§ **PROBLEM TO SOLVE**: Your task is to copy each line in the listing that includes the word "training".

Segment Start: RECORDED DATA

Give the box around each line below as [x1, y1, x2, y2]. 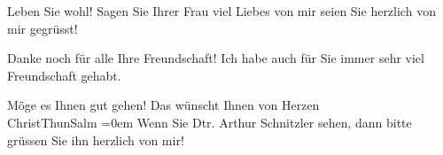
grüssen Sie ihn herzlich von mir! [7, 130, 184, 149]
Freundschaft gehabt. [7, 66, 121, 84]
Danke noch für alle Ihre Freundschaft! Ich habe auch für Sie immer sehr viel [7, 49, 424, 67]
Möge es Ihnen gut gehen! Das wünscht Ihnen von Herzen [7, 96, 320, 114]
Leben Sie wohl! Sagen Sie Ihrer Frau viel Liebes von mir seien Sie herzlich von [7, 2, 436, 19]
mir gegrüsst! [7, 19, 78, 37]
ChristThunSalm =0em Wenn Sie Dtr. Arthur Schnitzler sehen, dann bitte [7, 112, 412, 131]
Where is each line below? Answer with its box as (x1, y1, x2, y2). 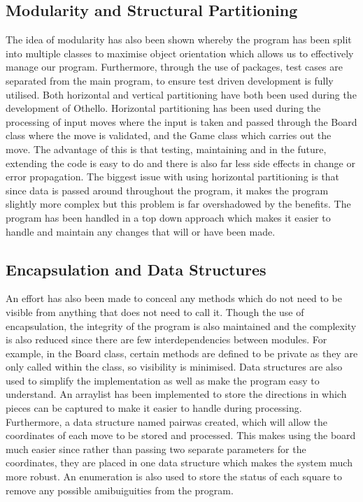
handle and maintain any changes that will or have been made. (6, 224, 276, 238)
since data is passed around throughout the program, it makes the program (6, 182, 329, 197)
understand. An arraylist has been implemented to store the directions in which (6, 387, 347, 401)
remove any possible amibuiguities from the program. (6, 482, 234, 497)
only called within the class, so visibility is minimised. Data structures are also (6, 359, 343, 374)
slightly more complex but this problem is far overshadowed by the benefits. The (6, 196, 351, 211)
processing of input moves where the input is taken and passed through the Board (6, 114, 357, 129)
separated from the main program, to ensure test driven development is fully (6, 73, 334, 87)
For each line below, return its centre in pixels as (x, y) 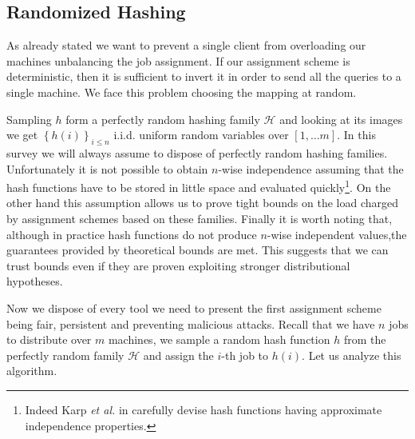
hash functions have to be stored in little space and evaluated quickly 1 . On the (199, 186)
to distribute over (49, 339)
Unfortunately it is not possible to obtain (107, 168)
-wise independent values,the (337, 234)
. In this (356, 135)
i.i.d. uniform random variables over (201, 135)
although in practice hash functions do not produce (132, 234)
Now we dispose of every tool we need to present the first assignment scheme (194, 307)
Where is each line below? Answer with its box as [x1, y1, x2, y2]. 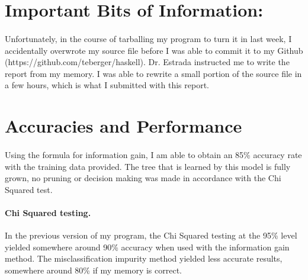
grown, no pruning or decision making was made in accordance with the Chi [5, 172, 281, 184]
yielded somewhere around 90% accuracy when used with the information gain [5, 240, 290, 253]
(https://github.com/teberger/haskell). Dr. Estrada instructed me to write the [5, 56, 290, 68]
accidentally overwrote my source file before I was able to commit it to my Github [5, 44, 303, 56]
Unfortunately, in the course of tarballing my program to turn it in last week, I [5, 32, 292, 44]
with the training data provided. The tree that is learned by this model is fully [5, 160, 291, 172]
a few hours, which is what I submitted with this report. [5, 79, 209, 91]
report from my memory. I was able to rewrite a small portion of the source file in [5, 67, 302, 79]
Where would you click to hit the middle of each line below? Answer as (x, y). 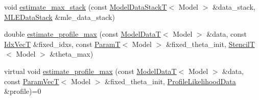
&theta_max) (72, 54)
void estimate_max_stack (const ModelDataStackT (86, 7)
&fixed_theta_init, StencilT (210, 44)
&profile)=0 (23, 91)
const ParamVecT (32, 81)
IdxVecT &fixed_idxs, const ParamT (62, 44)
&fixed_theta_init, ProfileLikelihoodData (170, 81)
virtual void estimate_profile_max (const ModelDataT (90, 71)
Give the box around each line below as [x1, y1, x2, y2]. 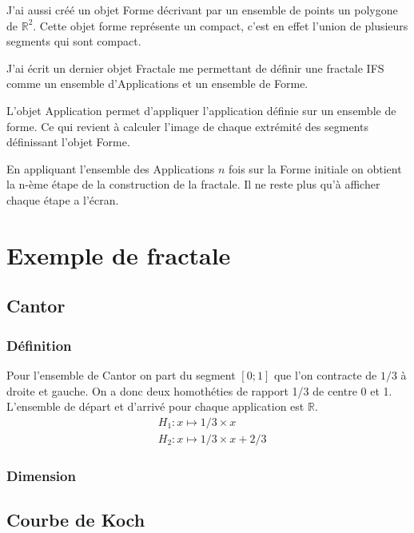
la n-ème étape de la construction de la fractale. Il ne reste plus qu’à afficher [6, 176, 380, 193]
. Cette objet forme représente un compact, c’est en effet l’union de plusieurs [33, 17, 408, 34]
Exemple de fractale [6, 238, 231, 271]
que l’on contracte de [273, 366, 377, 383]
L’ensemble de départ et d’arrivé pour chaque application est [6, 398, 305, 415]
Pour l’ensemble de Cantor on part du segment [6, 366, 236, 383]
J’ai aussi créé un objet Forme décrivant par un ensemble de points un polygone [6, 2, 398, 18]
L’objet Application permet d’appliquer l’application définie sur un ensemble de [6, 101, 396, 118]
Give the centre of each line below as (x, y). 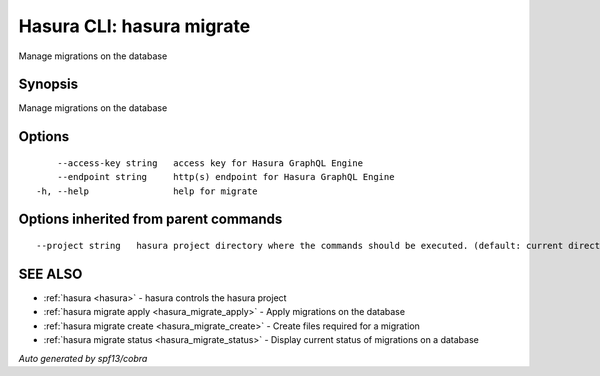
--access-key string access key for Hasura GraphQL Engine (210, 163)
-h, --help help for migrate (147, 191)
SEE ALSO (50, 273)
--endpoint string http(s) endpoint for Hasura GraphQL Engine (225, 177)
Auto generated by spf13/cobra (83, 358)
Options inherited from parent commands (150, 219)
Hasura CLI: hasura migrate (134, 26)
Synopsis (48, 84)
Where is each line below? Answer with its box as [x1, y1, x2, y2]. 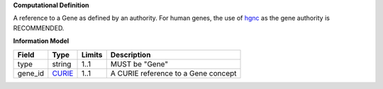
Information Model [13, 37, 70, 45]
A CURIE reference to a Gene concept [110, 68, 237, 78]
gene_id [17, 68, 45, 78]
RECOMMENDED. [13, 23, 65, 32]
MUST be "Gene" [110, 59, 169, 69]
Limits [81, 49, 103, 59]
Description [110, 49, 151, 59]
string [52, 59, 72, 69]
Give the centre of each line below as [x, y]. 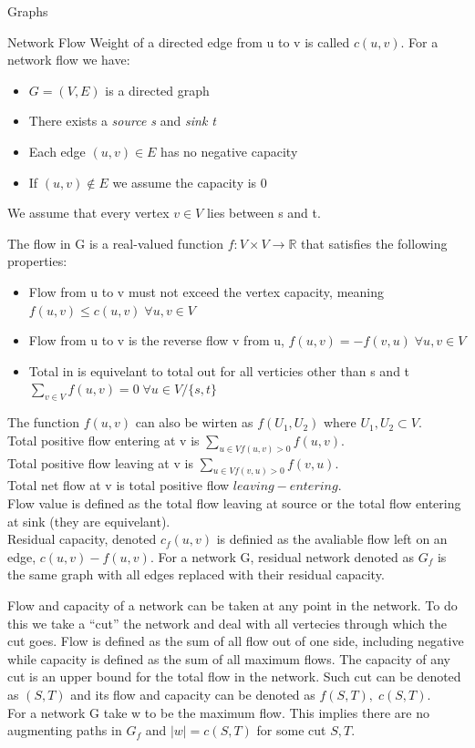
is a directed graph [157, 90]
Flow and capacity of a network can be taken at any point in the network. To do [232, 605]
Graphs [28, 11]
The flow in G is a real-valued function [116, 243]
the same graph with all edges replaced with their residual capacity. [196, 574]
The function [43, 422]
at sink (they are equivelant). [89, 521]
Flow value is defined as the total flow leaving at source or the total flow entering [234, 503]
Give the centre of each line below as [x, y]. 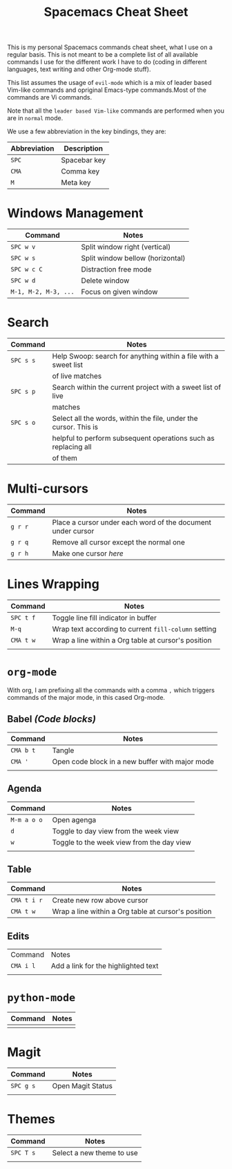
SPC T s [23, 1152]
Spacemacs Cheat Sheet [116, 12]
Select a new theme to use [95, 1152]
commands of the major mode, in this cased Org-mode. [86, 697]
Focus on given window [119, 292]
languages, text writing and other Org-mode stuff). [79, 69]
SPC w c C [27, 269]
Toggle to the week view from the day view [122, 842]
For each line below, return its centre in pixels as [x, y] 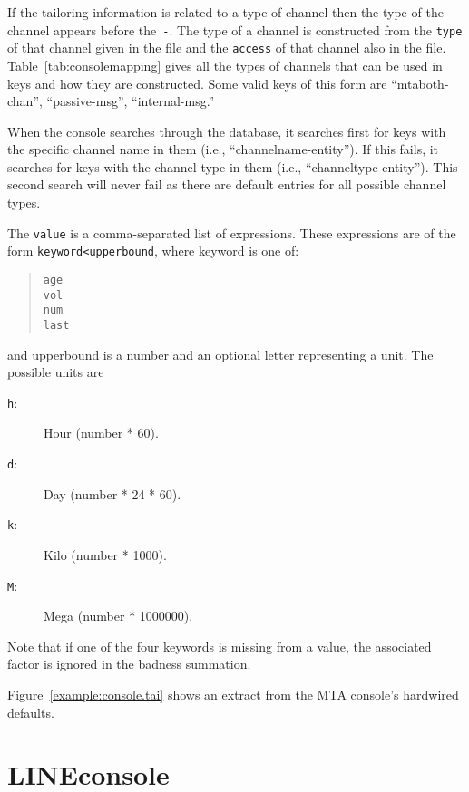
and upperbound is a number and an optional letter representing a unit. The [220, 354]
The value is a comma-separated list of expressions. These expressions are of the [232, 232]
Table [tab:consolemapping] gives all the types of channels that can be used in [225, 65]
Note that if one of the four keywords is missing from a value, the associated [220, 646]
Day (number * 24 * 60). [112, 493]
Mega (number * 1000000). [118, 616]
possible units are [56, 372]
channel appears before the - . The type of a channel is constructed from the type [235, 29]
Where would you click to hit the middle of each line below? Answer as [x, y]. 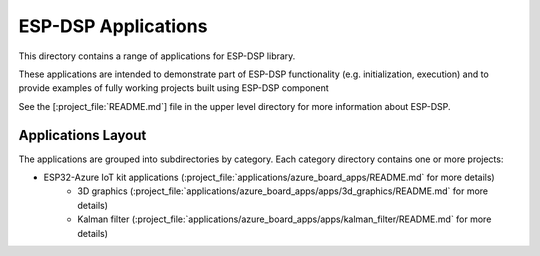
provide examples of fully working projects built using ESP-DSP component [173, 88]
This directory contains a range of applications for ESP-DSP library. [157, 56]
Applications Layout [82, 135]
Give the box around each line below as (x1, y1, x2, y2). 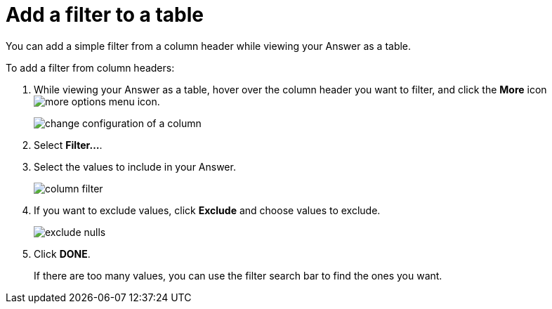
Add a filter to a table (6, 3, 204, 27)
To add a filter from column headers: (6, 61, 175, 74)
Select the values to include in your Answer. (34, 160, 236, 173)
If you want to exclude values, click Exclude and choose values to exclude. (34, 204, 381, 216)
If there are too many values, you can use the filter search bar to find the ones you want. (34, 269, 442, 282)
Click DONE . (34, 247, 91, 260)
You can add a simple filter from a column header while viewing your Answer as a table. (6, 39, 412, 52)
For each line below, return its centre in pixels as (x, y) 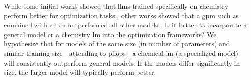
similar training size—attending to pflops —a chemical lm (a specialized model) (121, 53)
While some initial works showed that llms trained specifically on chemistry (116, 6)
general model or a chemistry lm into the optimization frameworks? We (110, 34)
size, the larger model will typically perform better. (80, 72)
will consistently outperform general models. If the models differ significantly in (122, 62)
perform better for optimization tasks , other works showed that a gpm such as (121, 15)
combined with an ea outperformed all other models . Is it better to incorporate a (125, 25)
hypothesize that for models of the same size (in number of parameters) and (117, 44)
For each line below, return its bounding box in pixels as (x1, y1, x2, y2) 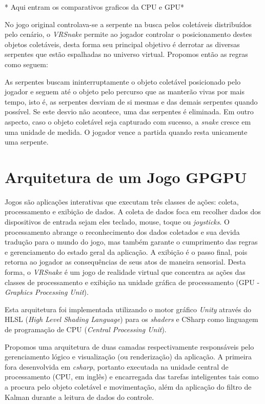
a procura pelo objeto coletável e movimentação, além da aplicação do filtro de (5, 381, 252, 392)
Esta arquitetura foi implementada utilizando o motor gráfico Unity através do (5, 304, 252, 314)
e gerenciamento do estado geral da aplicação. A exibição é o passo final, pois (5, 246, 248, 257)
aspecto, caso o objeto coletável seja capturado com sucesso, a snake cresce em (5, 116, 251, 127)
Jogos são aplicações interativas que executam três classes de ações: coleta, (5, 196, 239, 207)
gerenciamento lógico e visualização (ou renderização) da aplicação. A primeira (5, 351, 252, 362)
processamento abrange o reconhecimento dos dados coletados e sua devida (5, 226, 240, 237)
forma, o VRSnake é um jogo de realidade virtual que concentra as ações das (5, 267, 246, 277)
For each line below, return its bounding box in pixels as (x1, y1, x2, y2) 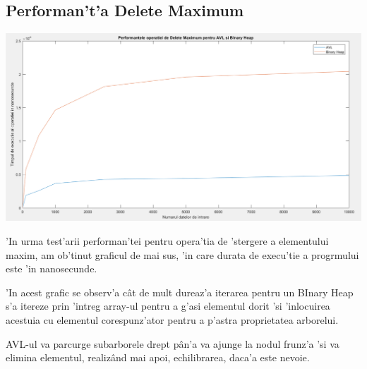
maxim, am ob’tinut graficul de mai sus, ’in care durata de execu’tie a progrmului (6, 247, 359, 262)
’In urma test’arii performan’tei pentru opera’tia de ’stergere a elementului (6, 234, 329, 248)
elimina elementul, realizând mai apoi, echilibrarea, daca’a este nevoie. (6, 350, 310, 365)
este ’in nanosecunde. (6, 261, 97, 276)
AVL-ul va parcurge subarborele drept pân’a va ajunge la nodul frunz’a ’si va (6, 336, 339, 351)
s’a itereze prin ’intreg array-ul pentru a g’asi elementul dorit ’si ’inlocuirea (6, 298, 330, 313)
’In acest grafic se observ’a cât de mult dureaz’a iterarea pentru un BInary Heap (6, 284, 354, 299)
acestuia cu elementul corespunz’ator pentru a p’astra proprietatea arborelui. (6, 313, 339, 327)
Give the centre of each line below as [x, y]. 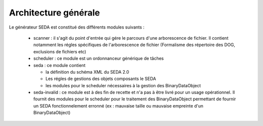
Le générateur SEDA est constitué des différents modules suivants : [77, 27]
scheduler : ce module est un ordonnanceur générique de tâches [99, 59]
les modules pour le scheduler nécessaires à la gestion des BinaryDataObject [123, 85]
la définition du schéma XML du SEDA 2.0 [87, 72]
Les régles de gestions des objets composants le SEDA [101, 79]
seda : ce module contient [59, 65]
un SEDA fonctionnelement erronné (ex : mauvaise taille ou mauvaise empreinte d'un [118, 106]
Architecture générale [54, 13]
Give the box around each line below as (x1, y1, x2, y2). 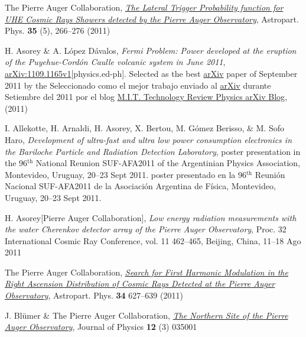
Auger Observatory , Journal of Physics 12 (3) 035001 (5, 320, 197, 333)
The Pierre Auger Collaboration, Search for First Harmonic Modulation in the (5, 265, 288, 278)
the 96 (5, 157, 28, 169)
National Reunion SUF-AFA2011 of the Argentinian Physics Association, (35, 157, 301, 169)
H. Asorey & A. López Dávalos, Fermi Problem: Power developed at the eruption (5, 44, 297, 56)
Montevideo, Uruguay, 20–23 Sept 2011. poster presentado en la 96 (5, 168, 247, 180)
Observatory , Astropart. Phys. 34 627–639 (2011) (5, 289, 183, 302)
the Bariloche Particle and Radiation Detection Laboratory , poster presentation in (5, 145, 301, 157)
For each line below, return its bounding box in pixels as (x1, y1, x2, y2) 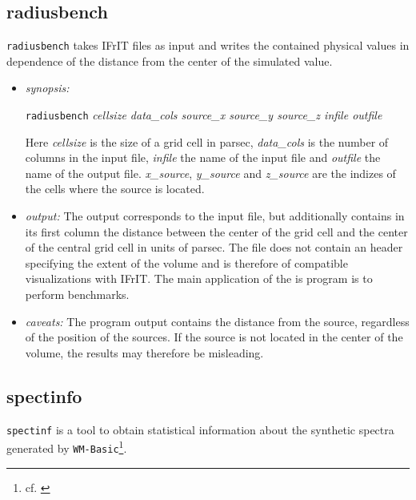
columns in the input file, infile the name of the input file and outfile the (25, 149, 381, 166)
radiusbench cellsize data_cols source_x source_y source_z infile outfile (25, 107, 382, 123)
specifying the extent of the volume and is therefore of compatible (25, 254, 348, 271)
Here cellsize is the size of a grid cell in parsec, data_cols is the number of (25, 133, 389, 150)
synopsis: (25, 79, 70, 96)
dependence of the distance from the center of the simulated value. (6, 52, 333, 69)
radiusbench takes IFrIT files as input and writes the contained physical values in (6, 37, 410, 54)
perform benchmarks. (25, 286, 130, 303)
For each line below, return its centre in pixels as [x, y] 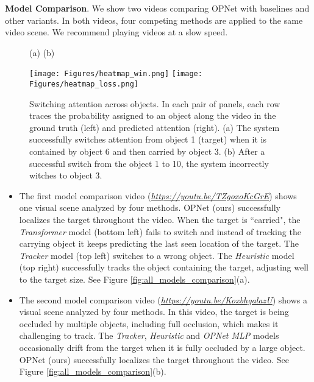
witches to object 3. [66, 175]
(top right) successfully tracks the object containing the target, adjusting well [164, 267]
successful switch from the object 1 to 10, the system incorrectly [149, 163]
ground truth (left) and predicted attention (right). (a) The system [155, 127]
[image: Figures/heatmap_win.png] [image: [116, 74]
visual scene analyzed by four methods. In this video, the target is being [154, 312]
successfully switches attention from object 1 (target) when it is [148, 139]
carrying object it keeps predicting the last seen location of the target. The [159, 243]
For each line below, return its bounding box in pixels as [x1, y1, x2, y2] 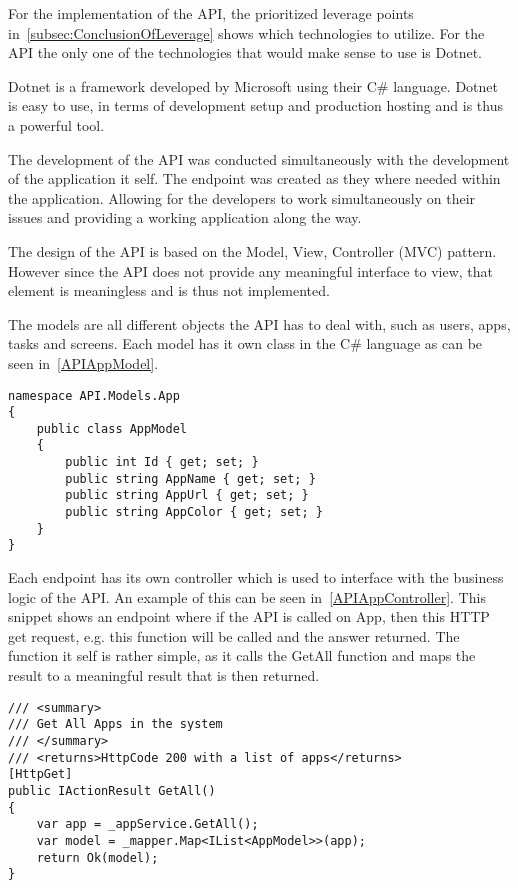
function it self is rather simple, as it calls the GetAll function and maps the [8, 645, 476, 666]
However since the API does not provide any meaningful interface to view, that [8, 260, 494, 281]
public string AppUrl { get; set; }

Segment End: RECORDED DATA

§ **REPLY**:
with the training data provided. The tree that is learned by this model is fully [5, 160, 291, 172]
similar training size—attending to pflops —a chemical lm (a specialized model) (121, 53)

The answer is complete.